Diese Meinung erlege ich mir im ersten Semester auf und seitdem begleitet sie mich - mal offener, mal verdeckter - durchs Studium. Jeden Tag sind ein paar bis tausende Studierende um mich, ich sehe sie, höre sie, rieche sie auch manchmal. Wieso sollte man da allein sein?!

Ja, wieso?
Zuerst merke ich: Weil man sie nicht kennt. Man schleicht aneinander vorbei, als würden durchsichtige Tücher zwischen einem selbst und den anderen hängen. Man kann sie berühren, für einen Moment zur Seite schieben, bevor sie sich wieder schließen. Kontakt bekomme ich nur langsam, zu Einzelnen, über Hürden und um Ecken.

Dann: Erste Enttäuschungen, verletzte Erwartungen und schmerzvolle Disharmonien.

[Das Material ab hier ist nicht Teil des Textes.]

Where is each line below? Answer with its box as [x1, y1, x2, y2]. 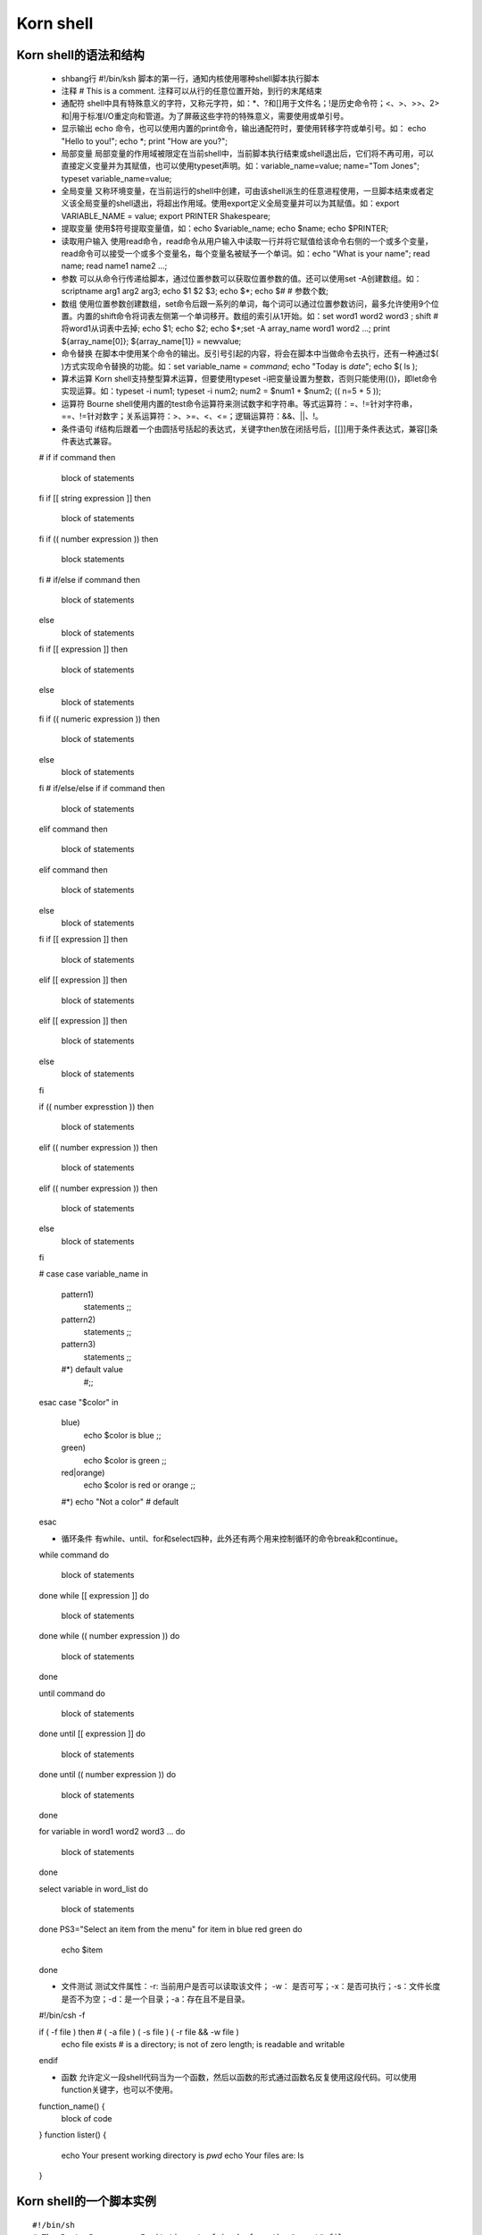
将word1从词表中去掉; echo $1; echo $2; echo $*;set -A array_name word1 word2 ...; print [61, 323, 391, 334]
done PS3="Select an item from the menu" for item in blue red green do [38, 1924, 303, 1935]
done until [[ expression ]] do [38, 1728, 146, 1739]
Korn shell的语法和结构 [16, 47, 145, 63]
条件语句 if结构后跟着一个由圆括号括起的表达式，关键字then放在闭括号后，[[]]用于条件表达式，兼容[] [61, 423, 430, 434]
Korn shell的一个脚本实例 [16, 2193, 156, 2208]
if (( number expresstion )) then [38, 1101, 154, 1112]
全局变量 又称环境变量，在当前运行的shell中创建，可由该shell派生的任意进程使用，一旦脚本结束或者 [61, 186, 427, 197]

Nicht mit jedem lässt sich Tau knüpfen, manchmal bleibt es bei einem dünnen Band und manchmal reißt auch das. Erst brennt das ein bisschen, wie eine frische Wunde. Irgendwann vergisst man es.

Zuletzt: Was sagt es aus, viele Freunde zu haben? Ist das nicht eine Fortsetzung des Kampfes um Beliebtheit, der in der Schule über den eigenen Status entschied und dem man eigentlich nur entfliehen wollte? Will ich mich definieren über Andere und ob sie mich mögen oder akzeptieren oder - wie es mir manchmal vorkommt - tolerieren, um auch nicht allein zu sein? Weil das eben uncool ist?
Etwas in mir windet sich bei dem Gedanken, nur mit jemandem Zeit zu verbringen, um sich all die Fragen nicht zu stellen, die kommen, wenn ich allein bin: Warum ist das so? Schmälert das meinen Wert? Macht es mich "komisch", so wie die Leute, die ihre Brille etwas zu tief Richtung Nasenspitze tragen (finde ich, die ihre Wollsocken hochzieht bis Mitte Schienbein, eher sympathisch)? Werde ich eigenartig und schrullig, ohne es zu merken?
Eigen-artig. Jemand hat seine eigene Art. Ist das nicht etwas sehr Erstrebenswertes? Der-/Diejenige weiß, was und wohin sie will und was nicht. Davon komme ich mir gerade weit entfernt vor. Wenn mich das Alleinsein - nicht zu verwechseln mit Einsam-Sein - dem näher bringt, dann nehm' ich davon eine Portion, danke.
Manchmal lehrt einen das Alleinsein auch etwas. Bei mir sind das oft Dinge, die ich mir eigentlich nicht zu lernen wünschte, für die ich jetzt aber dankbar bin. Zum Beispiel, dass Ablehnung erstmal schmerzt, aber dann Wege frei macht für ganz wunderbare andere Erfahrungen, die andernfalls nie gemacht worden wären. Bevor ich diesen Text zu schreiben begann, rief ich einen Freund an, der nicht ans Handy ging. Hätten wir eine kurze und wahrscheinlich sehr belanglose Unterhaltung geführt, hätte ich mich nicht mehr hingesetzt und hier meinen Seelenschnodder hingeschmiert (ob der nun wertvoll ist oder nicht, sei dahingestellt, für mich ist es aber wie eine Lungen- und Hirnreinigung).
Momente und Beziehungen mit Menschen können wunderbar sein und eins der beglückendsten Gefühle ist das der Verbundenheit mit anderen. Aber die kann sich nur einstellen, wenn man sich freiwillig und bewusst dafür entscheidet und nicht aus einem Zwang heraus, nicht auf dem sozialen Abstellgleis zu landen. Nur dann bin ich frei, Nähe zuzulassen und zu genießen. Weil ICH es will.

In vielen anderen Fällen ist Alleinsein manchmal ganz schön cool.